# Dealer mount vs. Costco mount



## rah7puva (Aug 13, 2009)

Hi - I have a 2005 330 and I need a new passenger side rear tire. I'm getting the dealer to do an alignment but should I have them mount my tire too? Cost difference is $60 vs. $14.....


----------



## Solidjake (May 10, 2007)

someone had tires mounted on their wheels and ended up with a bend and a flat spot doing it at Sams Club (same thing as costco). Maybe go to a tire shop that only does that stuff.


----------



## jonohio (Aug 21, 2008)

*mount and balance woes*

I just had the run flat tires taken off and S-drives put on on my '04 530i at an experienced tire shop and even they damaged one of my rims. They charged $25 a rim mount and balance. Do your research or you'll be very frustrated and unhappy about the service.
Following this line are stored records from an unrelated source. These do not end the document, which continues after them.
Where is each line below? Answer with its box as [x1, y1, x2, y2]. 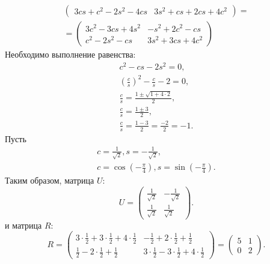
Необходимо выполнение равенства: [5, 48, 136, 61]
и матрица [5, 218, 42, 231]
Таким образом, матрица [5, 174, 94, 187]
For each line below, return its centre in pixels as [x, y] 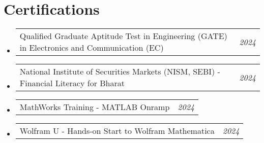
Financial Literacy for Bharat [72, 83]
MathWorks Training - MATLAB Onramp [95, 107]
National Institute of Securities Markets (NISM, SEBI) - [120, 71]
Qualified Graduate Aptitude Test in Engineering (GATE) [123, 36]
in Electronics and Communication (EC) [92, 48]
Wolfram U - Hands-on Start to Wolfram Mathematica [117, 131]
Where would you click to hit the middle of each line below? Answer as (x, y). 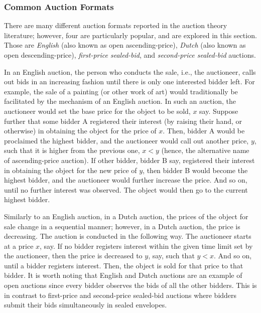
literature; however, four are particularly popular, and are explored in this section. (130, 35)
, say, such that (171, 256)
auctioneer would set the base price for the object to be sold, (97, 111)
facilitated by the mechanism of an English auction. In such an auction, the (120, 101)
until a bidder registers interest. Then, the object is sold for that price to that (124, 265)
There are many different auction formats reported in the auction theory (116, 25)
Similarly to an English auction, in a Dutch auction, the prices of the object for (126, 216)
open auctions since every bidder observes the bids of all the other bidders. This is (130, 285)
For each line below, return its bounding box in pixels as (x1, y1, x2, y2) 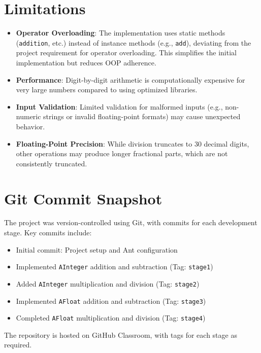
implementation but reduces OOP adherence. (16, 57, 156, 67)
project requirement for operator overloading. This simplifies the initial (16, 47, 237, 58)
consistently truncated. (16, 158, 87, 168)
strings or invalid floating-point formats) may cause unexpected (43, 111, 241, 122)
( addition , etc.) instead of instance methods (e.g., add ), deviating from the (16, 37, 251, 48)
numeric (16, 111, 41, 122)
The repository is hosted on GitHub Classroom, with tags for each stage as (4, 329, 237, 340)
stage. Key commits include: (4, 227, 92, 238)
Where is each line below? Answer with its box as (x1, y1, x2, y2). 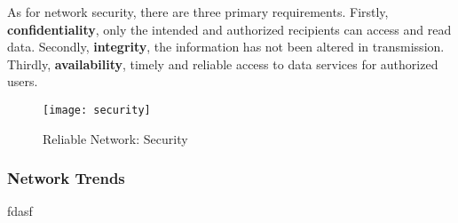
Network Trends (7, 167, 125, 189)
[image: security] (43, 103, 151, 116)
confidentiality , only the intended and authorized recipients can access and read (7, 20, 452, 38)
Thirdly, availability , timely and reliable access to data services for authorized (7, 54, 438, 73)
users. (7, 72, 38, 91)
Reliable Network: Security (43, 129, 188, 147)
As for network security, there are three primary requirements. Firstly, (7, 3, 389, 20)
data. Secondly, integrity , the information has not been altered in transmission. (7, 37, 445, 56)
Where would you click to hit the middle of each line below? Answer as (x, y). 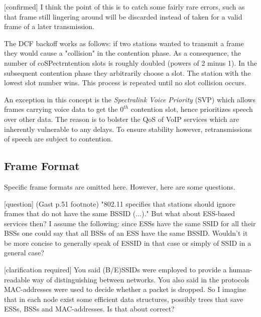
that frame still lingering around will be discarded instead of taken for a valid (123, 16)
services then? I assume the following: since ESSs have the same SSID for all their (130, 223)
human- (241, 270)
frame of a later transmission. (49, 26)
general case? (24, 253)
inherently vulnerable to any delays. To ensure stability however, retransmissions (128, 129)
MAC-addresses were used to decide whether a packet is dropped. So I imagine (125, 289)
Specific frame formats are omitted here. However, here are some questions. (120, 186)
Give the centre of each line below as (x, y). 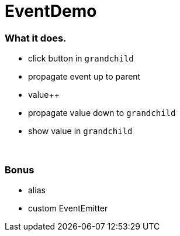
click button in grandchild (81, 59)
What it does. (36, 38)
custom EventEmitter (68, 208)
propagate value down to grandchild (102, 113)
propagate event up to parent (84, 77)
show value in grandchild (80, 131)
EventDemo (51, 11)
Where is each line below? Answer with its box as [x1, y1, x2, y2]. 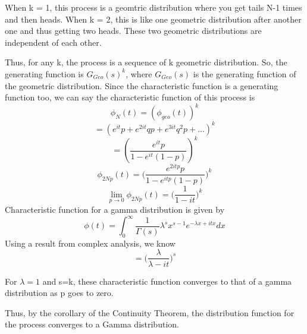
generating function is [5, 67, 84, 80]
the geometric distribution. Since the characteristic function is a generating [5, 79, 278, 92]
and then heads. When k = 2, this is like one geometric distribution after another [5, 12, 302, 25]
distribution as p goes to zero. [5, 286, 114, 299]
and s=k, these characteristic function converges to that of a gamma [42, 275, 292, 287]
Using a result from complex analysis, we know [5, 237, 176, 249]
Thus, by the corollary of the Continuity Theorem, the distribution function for [5, 306, 295, 319]
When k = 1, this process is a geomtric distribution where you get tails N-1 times [5, 1, 302, 13]
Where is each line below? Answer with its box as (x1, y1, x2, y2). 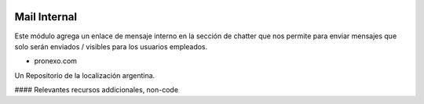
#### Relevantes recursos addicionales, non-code (14, 85, 179, 95)
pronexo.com (34, 56, 78, 66)
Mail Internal (14, 10, 78, 23)
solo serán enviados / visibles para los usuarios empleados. (14, 41, 208, 51)
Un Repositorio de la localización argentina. (14, 70, 155, 80)

It seems like no one has quality service anymore.

Oh, yeah, and make sure wherever you take it to mount and balance they have Hunter equipment; tire changer (TC3700 at least) and road force balancing (9700 series) machines. This equipment will dramatically reduce your probability of poor installation.


----------



## rah7puva (Aug 13, 2009)

Thanks!

I recently got my two front tires installed from a Mr. Tire and the guy told me that it took him almost an hour to install one tire because it's "performance" rated. I'm guessing this means that Mr. Tire didn't have TC3700. Should I take it to the dealer and have it re-balanced?


----------



## e46_platform (Nov 6, 2008)

foundmytruelove said:


> Oh, yeah, and make sure wherever you take it to mount and balance they have Hunter equipment; tire changer (TC3700 at least) and road force balancing (9700 series) machines. This equipment will dramatically reduce your probability of poor installation.


would TC3500 be close enough? :dunno:
the shop i'm looking at is this: http://www.tirerack.com/installer/InstallerDetail.jsp?index=0&installermiles=0&zipCode=94089&place=0

they use:
Mounting Equipment: Hunter TC3500 State-of-the-Art RunFlat capable rimclamp

Balancing Equipment: Hunter GSP9702 State-of-the-Art RoadForce balancer


----------



## Orient330iNYC (Jul 30, 2002)

e46_platform said:


> would TC3500 be close enough? :dunno:
> the shop i'm looking at is this: http://www.tirerack.com/installer/InstallerDetail.jsp?index=0&installermiles=0&zipCode=94089&place=0
> 
> they use:
> ...


both are runflat certified machines. the TC3700 is just a newer model


----------



## e46_platform (Nov 6, 2008)

Orient330iNYC said:


> both are runflat certified machines. the TC3700 is just a newer model


oh, i have to apologize for not reading the posts closely. i didn't realize that the context was about run-flat tires when TC3700 was mentioned.

mine are just regular tires.
so, looks like the shop i'm choosing is sufficiently equipped?:thumbup:


----------



## pfitzpa1 (Dec 1, 2005)

rah7puva said:


> Hi - I have a 2005 330 and I need a new passenger side rear tire. I'm getting the dealer to do an alignment but should I have them mount my tire too? Cost difference is $60 vs. $14.....


You don't need to do alignment when you replace your tires, is there a specific reason you're doing one?

I got my 2008 M3 PS2 tires mounted/balanced at costco, they did a good job. 1hr. $14/tire and includes road hazard warranty.

I got my previous 330i runflats done there too.


----------



## speedjunkie (Aug 26, 2004)

Not all Costco locations will mount tires if you don't buy the tires from them. Just FYI.


----------